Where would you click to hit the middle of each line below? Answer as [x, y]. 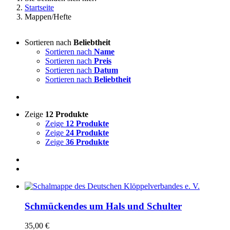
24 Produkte [87, 132]
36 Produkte [87, 142]
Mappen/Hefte [48, 16]
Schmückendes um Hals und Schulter [103, 206]
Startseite [39, 7]
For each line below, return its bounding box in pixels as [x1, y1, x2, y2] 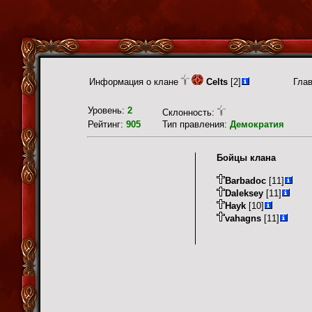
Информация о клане [89, 77, 181, 87]
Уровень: [88, 105, 127, 116]
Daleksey [225, 188, 263, 199]
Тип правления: [162, 119, 230, 130]
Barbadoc [225, 175, 266, 187]
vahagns [225, 213, 261, 224]
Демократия [230, 119, 284, 130]
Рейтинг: [88, 119, 126, 130]
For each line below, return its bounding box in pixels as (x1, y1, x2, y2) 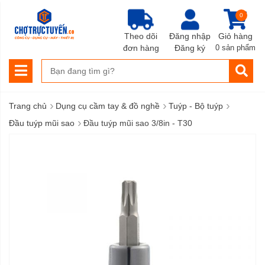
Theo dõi (124, 31, 157, 41)
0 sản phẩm (215, 43, 256, 52)
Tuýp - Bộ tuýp (169, 101, 223, 111)
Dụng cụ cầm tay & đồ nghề (56, 101, 160, 111)
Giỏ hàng (218, 31, 253, 41)
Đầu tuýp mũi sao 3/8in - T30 (83, 118, 192, 128)
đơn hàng (122, 43, 159, 53)
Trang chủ (9, 101, 47, 111)
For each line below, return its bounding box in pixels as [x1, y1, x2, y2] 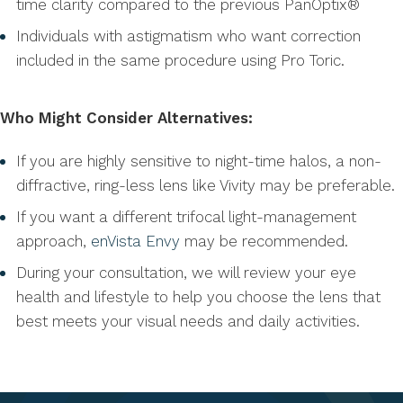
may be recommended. [180, 232, 348, 251]
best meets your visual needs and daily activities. [16, 312, 360, 331]
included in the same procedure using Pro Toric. [16, 51, 345, 70]
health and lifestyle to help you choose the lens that [16, 288, 381, 307]
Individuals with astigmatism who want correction [16, 27, 361, 46]
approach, [16, 232, 91, 251]
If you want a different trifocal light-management [16, 208, 356, 227]
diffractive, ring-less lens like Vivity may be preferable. [16, 176, 395, 195]
* * * *
__REQUIREMENT__.
In the records above, find the line that contains "36 Produkte [87, 142]". Retype it and every line after it, exactly, leaving out all pictures.

__TASK OUTPUT__.
36 Produkte [87, 142]
Mappen/Hefte [48, 16]
Schmückendes um Hals und Schulter [103, 206]
Startseite [39, 7]
For each line below, return its bounding box in pixels as [x1, y1, x2, y2] 
Информация о клане [89, 77, 181, 87]
Уровень: [88, 105, 127, 116]
Daleksey [225, 188, 263, 199]
Тип правления: [162, 119, 230, 130]
Barbadoc [225, 175, 266, 187]
vahagns [225, 213, 261, 224]
Демократия [230, 119, 284, 130]
Рейтинг: [88, 119, 126, 130]
For each line below, return its bounding box in pixels as (x1, y1, x2, y2) 
Theo dõi (124, 31, 157, 41)
0 sản phẩm (215, 43, 256, 52)
Tuýp - Bộ tuýp (169, 101, 223, 111)
Dụng cụ cầm tay & đồ nghề (56, 101, 160, 111)
Giỏ hàng (218, 31, 253, 41)
Đầu tuýp mũi sao 3/8in - T30 (83, 118, 192, 128)
đơn hàng (122, 43, 159, 53)
Trang chủ (9, 101, 47, 111)
For each line below, return its bounding box in pixels as [x1, y1, x2, y2] 
may be recommended. [180, 232, 348, 251]
best meets your visual needs and daily activities. [16, 312, 360, 331]
included in the same procedure using Pro Toric. [16, 51, 345, 70]
health and lifestyle to help you choose the lens that [16, 288, 381, 307]
Individuals with astigmatism who want correction [16, 27, 361, 46]
approach, [16, 232, 91, 251]
If you want a different trifocal light-management [16, 208, 356, 227]
diffractive, ring-less lens like Vivity may be preferable. [16, 176, 395, 195]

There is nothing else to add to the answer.